Further analysis confirmed that the ubiquitins were chained together in a way that would work to send a molecular signal. Ubiquitination increased when the cell was stimulated with a common RNA virus. Gack found the exact site on RIG-I that anchored the chain. A point mutation there disabled the interferon response, apparently by disrupting ubiquitination.
“We found something, but we still had to figure out why it is there and what it does,” Gack said. TRIM25 emerged from two more sweeps in search of the cellular protein that delivered the ubiquitin molecules to RIG-I. Cancer researchers know TRIM25 as estrogen finger protein (EFP). It ubiquitinates and degrades a cell cycle inhibitor, but it can be overexpressed in breast and ovarian cancers, transforming into an oncogene that promotes excessive cell growth.

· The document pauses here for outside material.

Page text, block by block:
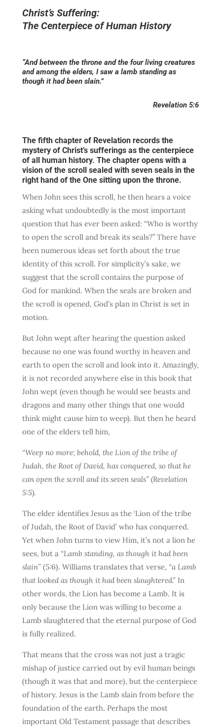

TRIM OperationsJung immediately recognized the delivery protein as a member of the TRIM family.
“I hardly knew anything about the TRIM family, which so far consists of 68 members and is one of the hottest areas in the viral research field,” Gack said. One building over, teams of researchers work on the famous relative, TRIM5-alpha, whose ability to block the very early stage of HIV infection was discovered three years ago by Joseph Sodroski, HMS professor of pathology at the Dana–Farber Cancer Institute (see Research Briefs, Focus, March 5, 2004).
“Now we had to test if this is the E3 ligase that delivers ubiquitin to RIG-I,” Gack said. Sure enough, overexpression of TRIM25 increased RIG-I ubiquitination and produced more interferon, while a gene knockdown assay decreased both. Just to be sure, they tested the antiviral role of TRIM25 in cells from a trim25-knockout mouse developed in Japan. Cells without TRIM25 showed a 100-fold increase in viral replication and were unable to produce interferon-beta.

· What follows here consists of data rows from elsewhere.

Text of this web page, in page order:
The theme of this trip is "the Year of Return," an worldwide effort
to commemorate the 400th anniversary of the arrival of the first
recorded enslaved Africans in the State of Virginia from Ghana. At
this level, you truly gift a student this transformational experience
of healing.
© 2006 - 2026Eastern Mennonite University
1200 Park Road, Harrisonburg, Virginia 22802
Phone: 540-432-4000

“It was very straightforward; first we got ubiquitin, then we got the ubiquitin E3 ligase,” Gack said. Now, the remaining question was, “Why was ubiquitination by TRIM25 essential for the signal transduction of RIG-I to induce interferon?” A RIG-I point mutant that took away the TRIM25 ubiquitination site bound poorly to its downstream signaling partner MAVS in comparison with the wild-type RIG-I.

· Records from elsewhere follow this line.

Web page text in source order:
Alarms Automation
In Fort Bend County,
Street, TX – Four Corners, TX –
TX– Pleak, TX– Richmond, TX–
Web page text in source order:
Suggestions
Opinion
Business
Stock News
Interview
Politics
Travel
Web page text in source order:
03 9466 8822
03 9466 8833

This investigation completes the first part of Gack’s doctoral experiments, conducted at HMS as part of an exchange program with Friedrich–Alexander University in Germany, which will award her doctorate. To follow up, she is seeking the viral protein that can do a runaround of this step in the RIG-I alert system. Hepatitis C, for example, chops up MAVS and thereby disarms the interferon-mediated antiviral pathway at an enzymatic step just after RIG-I.
The strength of this paper comes not just from identifying TRIM25, Hiscott said, but from a variety of techniques and approaches that defined the mechanism of where and how the protein affects the RIG-I pathway and then a number of different ways that showed its operation in the cell and its importance for the antiviral response.